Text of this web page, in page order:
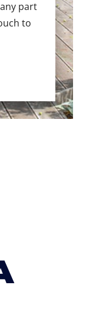
part
to
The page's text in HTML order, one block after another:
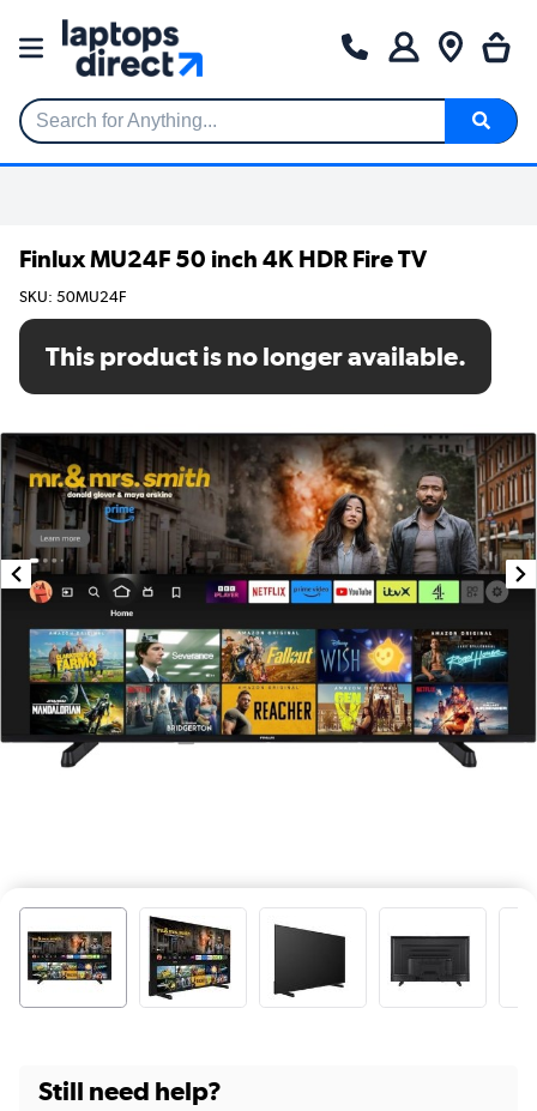
Search for Anything...
Finlux MU24F 50 inch 4K HDR Fire TV
SKU: 50MU24F
This product is no longer available.
Still need help?
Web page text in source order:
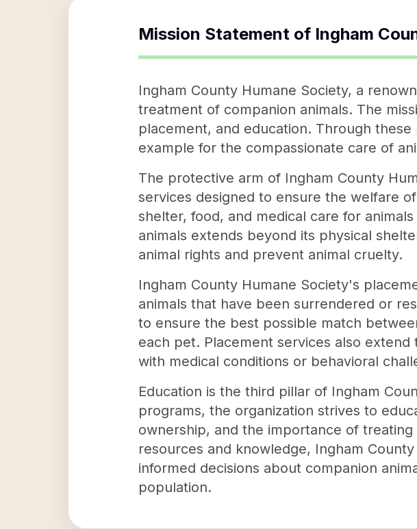
Mission Statement of Ingham
Ingham County Humane Society, a
treatment of companion animals. The
placement, and education. Through
example for the compassionate care of
The protective arm of Ingham County
services designed to ensure the welfare
shelter, food, and medical care for
animals extends beyond its physical
animal rights and prevent animal cruelty.
Ingham County Humane Society's
animals that have been surrendered or
to ensure the best possible match
each pet. Placement services also
with medical conditions or behavioral
Education is the third pillar of Ingham
programs, the organization strives to
ownership, and the importance of
resources and knowledge, Ingham
informed decisions about companion
population.
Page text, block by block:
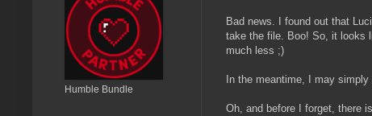
Bad news. I found out that
take the file. Boo! So, it looks
much less ;)
In the meantime, I may
Oh, and before I forget, there
Humble Bundle
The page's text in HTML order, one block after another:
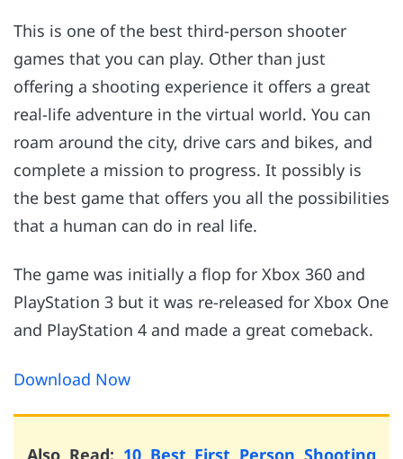
This is one of the best third-person shooter
games that you can play. Other than just
offering a shooting experience it offers a great
real-life adventure in the virtual world. You can
roam around the city, drive cars and bikes, and
complete a mission to progress. It possibly is
the best game that offers you all the possibilities
that a human can do in real life.
The game was initially a flop for Xbox 360 and
PlayStation 3 but it was re-released for Xbox One
and PlayStation 4 and made a great comeback.
Download Now
Also Read: 10 Best First Person Shooting
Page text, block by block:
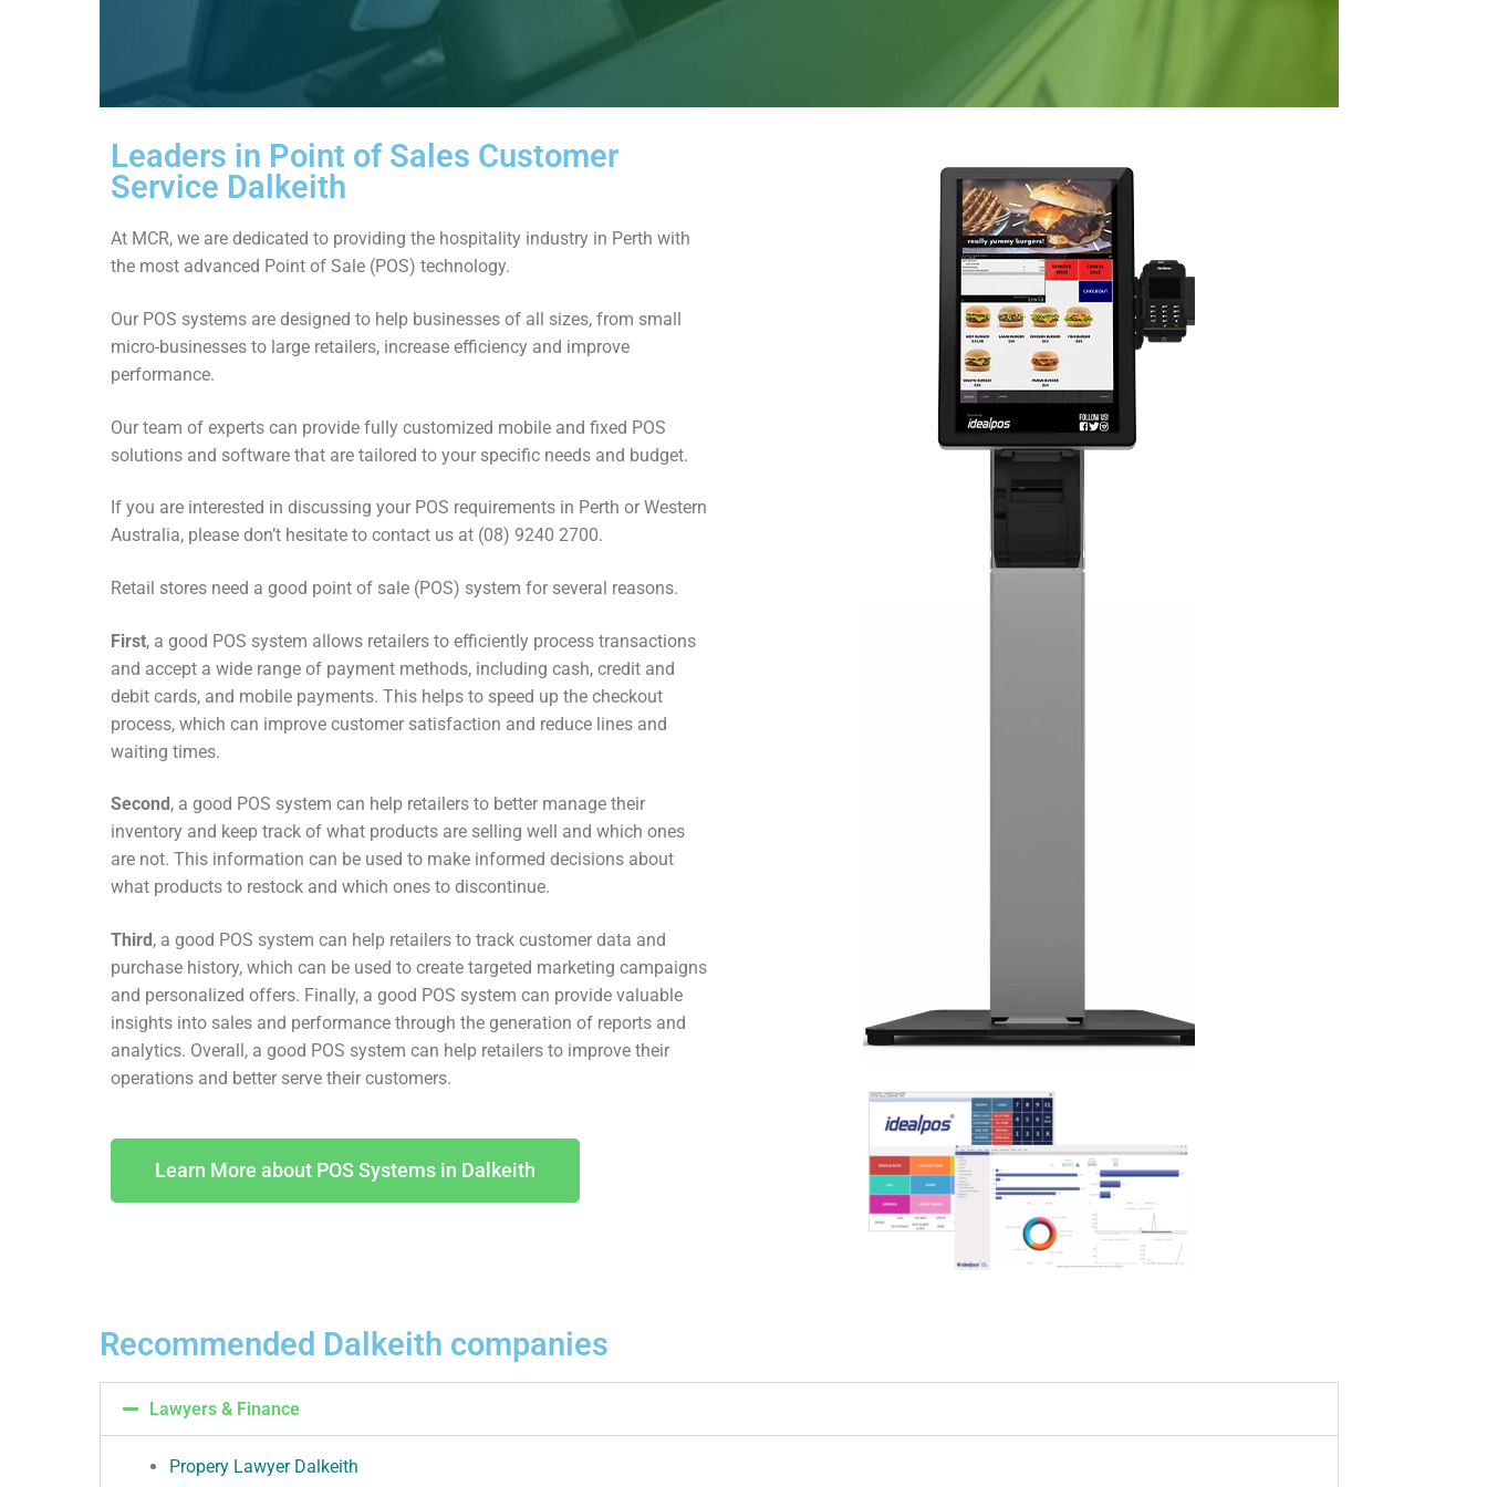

§

From the first line to the last, retype the data exactly, without images.

-- Task response --
Text of this web page, in page order:
part
to
The page's text in HTML order, one block after another:
Search for Anything...
Finlux MU24F 50 inch 4K HDR Fire TV
SKU: 50MU24F
This product is no longer available.
Still need help?
Web page text in source order:
Mission Statement of Ingham
Ingham County Humane Society, a
treatment of companion animals. The
placement, and education. Through
example for the compassionate care of
The protective arm of Ingham County
services designed to ensure the welfare
shelter, food, and medical care for
animals extends beyond its physical
animal rights and prevent animal cruelty.
Ingham County Humane Society's
animals that have been surrendered or
to ensure the best possible match
each pet. Placement services also
with medical conditions or behavioral
Education is the third pillar of Ingham
programs, the organization strives to
ownership, and the importance of
resources and knowledge, Ingham
informed decisions about companion
population.
Page text, block by block:
Bad news. I found out that
take the file. Boo! So, it looks
much less ;)
In the meantime, I may
Oh, and before I forget, there
Humble Bundle
The page's text in HTML order, one block after another:
This is one of the best third-person shooter
games that you can play. Other than just
offering a shooting experience it offers a great
real-life adventure in the virtual world. You can
roam around the city, drive cars and bikes, and
complete a mission to progress. It possibly is
the best game that offers you all the possibilities
that a human can do in real life.
The game was initially a flop for Xbox 360 and
PlayStation 3 but it was re-released for Xbox One
and PlayStation 4 and made a great comeback.
Download Now
Also Read: 10 Best First Person Shooting
Page text, block by block:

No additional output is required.